*** Information given Section Begins ***
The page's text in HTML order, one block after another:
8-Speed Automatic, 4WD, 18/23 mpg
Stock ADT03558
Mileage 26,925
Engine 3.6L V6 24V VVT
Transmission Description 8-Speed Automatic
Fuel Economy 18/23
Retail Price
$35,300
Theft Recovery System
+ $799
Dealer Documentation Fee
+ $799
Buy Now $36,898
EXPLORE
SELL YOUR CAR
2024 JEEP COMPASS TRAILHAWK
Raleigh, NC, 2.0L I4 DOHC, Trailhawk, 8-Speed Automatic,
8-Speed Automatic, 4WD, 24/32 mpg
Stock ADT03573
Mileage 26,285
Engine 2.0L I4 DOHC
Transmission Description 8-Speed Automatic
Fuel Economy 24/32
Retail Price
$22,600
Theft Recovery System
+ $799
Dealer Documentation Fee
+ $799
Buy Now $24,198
*** Information given Section Ends ***
### Exercise details
Lines containing the string "Economy" in the entries above should be counted. State that number alone.

### Reply
2